§ WHAT YOU NEED TO DO:
Exactly the lines from the one holding "The page's text" through the end of the material below must be printed, nothing more, and the pictures must be dropped.

§ DATA:
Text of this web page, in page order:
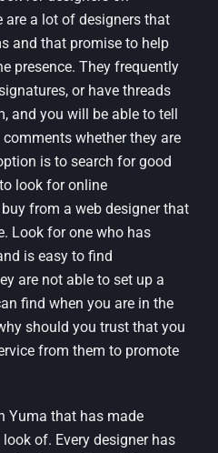
are a lot of designers that
and that promise to help
presence. They frequently
or have threads
and you will be able to tell
whether they are
is to search for good
look for online
from a web designer that
Look for one who has
is easy to find
are not able to set up a
find when you are in the
should you trust that you
from them to promote
Yuma that has made
of. Every designer has
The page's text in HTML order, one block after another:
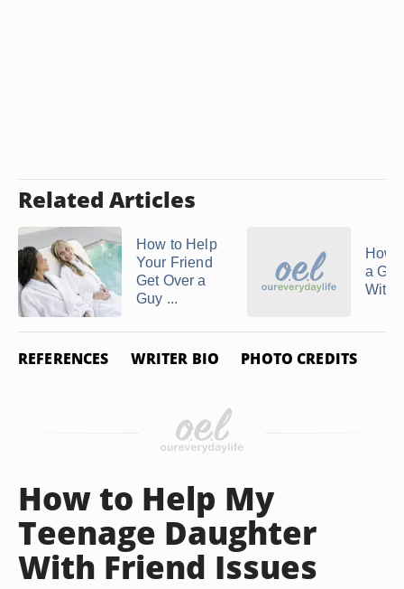
Related Articles
How to Help
Your Friend
Get Over a
Guy ...
How
a Girl
With
REFERENCES WRITER BIO PHOTO CREDITS
How to Help My
Teenage Daughter
With Friend Issues
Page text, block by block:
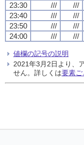
23:30
/// ///
23:40
/// ///
23:50
/// ///
24:00
/// ///
値欄の記号の説明
2021年3月2日より、
せん。詳しくは要素ご
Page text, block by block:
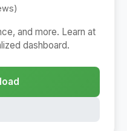
and more. Learn at
dashboard.

§ TASK RESPONSE:
The page's text in HTML order, one block after another:
Related Articles
How to Help
Your Friend
Get Over a
Guy ...
How
a Girl
With
REFERENCES WRITER BIO PHOTO CREDITS
How to Help My
Teenage Daughter
With Friend Issues
Page text, block by block:
23:30
/// ///
23:40
/// ///
23:50
/// ///
24:00
/// ///
値欄の記号の説明
2021年3月2日より、
せん。詳しくは要素ご
Page text, block by block:
and more. Learn at
dashboard.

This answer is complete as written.